- _WHAT IS REQUIRED_
When you reach the line containing "The optimization of BiHDM [111, 259]" in the entries below, start writing out each line exactly, and stop after the line containing "install.packages ( ’DSOpal’".

[Collected data]
=== Section Start ===

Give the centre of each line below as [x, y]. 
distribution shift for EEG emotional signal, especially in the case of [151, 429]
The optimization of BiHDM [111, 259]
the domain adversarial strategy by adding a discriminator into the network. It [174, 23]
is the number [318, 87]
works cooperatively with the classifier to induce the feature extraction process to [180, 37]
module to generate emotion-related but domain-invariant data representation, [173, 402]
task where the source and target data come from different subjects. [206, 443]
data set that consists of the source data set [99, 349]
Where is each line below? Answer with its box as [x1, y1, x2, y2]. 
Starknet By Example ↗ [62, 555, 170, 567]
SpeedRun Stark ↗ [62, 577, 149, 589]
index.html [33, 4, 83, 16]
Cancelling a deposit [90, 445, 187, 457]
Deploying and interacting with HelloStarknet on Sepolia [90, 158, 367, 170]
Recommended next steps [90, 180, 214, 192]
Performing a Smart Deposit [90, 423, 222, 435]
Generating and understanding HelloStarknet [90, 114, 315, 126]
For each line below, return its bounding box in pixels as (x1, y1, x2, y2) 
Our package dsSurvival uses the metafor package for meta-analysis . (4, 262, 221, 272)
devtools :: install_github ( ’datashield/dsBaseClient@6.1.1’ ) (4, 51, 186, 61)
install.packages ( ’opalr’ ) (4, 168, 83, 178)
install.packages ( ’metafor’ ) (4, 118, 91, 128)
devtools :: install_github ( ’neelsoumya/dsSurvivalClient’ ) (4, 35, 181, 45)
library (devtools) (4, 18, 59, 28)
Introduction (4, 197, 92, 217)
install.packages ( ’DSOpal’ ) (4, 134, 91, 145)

=== Section End ===
=== Section Start ===

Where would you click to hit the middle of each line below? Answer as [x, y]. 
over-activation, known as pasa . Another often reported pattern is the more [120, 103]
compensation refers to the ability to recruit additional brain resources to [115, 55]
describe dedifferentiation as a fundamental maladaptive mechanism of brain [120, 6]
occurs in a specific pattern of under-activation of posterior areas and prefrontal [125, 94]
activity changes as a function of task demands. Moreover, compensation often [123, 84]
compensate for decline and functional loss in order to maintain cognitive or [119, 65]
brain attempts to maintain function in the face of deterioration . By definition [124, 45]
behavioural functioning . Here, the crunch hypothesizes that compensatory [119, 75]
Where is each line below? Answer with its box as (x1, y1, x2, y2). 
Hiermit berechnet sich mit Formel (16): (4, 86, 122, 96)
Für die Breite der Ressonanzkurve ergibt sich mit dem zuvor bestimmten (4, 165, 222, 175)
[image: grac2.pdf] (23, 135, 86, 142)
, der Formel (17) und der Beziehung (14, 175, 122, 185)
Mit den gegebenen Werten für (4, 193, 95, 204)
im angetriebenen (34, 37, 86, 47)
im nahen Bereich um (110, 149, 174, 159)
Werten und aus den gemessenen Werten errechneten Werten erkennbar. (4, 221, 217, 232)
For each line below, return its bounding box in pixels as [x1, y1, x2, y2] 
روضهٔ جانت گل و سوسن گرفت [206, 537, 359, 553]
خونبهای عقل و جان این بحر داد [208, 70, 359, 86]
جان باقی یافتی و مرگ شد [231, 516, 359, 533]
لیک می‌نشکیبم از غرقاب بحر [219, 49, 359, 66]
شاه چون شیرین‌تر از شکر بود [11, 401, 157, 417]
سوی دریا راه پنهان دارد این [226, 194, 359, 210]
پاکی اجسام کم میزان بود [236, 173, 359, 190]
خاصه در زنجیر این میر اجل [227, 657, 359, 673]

=== Section End ===

- _TASK RESULT_
The optimization of BiHDM [111, 259]
the domain adversarial strategy by adding a discriminator into the network. It [174, 23]
is the number [318, 87]
works cooperatively with the classifier to induce the feature extraction process to [180, 37]
module to generate emotion-related but domain-invariant data representation, [173, 402]
task where the source and target data come from different subjects. [206, 443]
data set that consists of the source data set [99, 349]
Where is each line below? Answer with its box as [x1, y1, x2, y2]. 
Starknet By Example ↗ [62, 555, 170, 567]
SpeedRun Stark ↗ [62, 577, 149, 589]
index.html [33, 4, 83, 16]
Cancelling a deposit [90, 445, 187, 457]
Deploying and interacting with HelloStarknet on Sepolia [90, 158, 367, 170]
Recommended next steps [90, 180, 214, 192]
Performing a Smart Deposit [90, 423, 222, 435]
Generating and understanding HelloStarknet [90, 114, 315, 126]
For each line below, return its bounding box in pixels as (x1, y1, x2, y2) 
Our package dsSurvival uses the metafor package for meta-analysis . (4, 262, 221, 272)
devtools :: install_github ( ’datashield/dsBaseClient@6.1.1’ ) (4, 51, 186, 61)
install.packages ( ’opalr’ ) (4, 168, 83, 178)
install.packages ( ’metafor’ ) (4, 118, 91, 128)
devtools :: install_github ( ’neelsoumya/dsSurvivalClient’ ) (4, 35, 181, 45)
library (devtools) (4, 18, 59, 28)
Introduction (4, 197, 92, 217)
install.packages ( ’DSOpal’ ) (4, 134, 91, 145)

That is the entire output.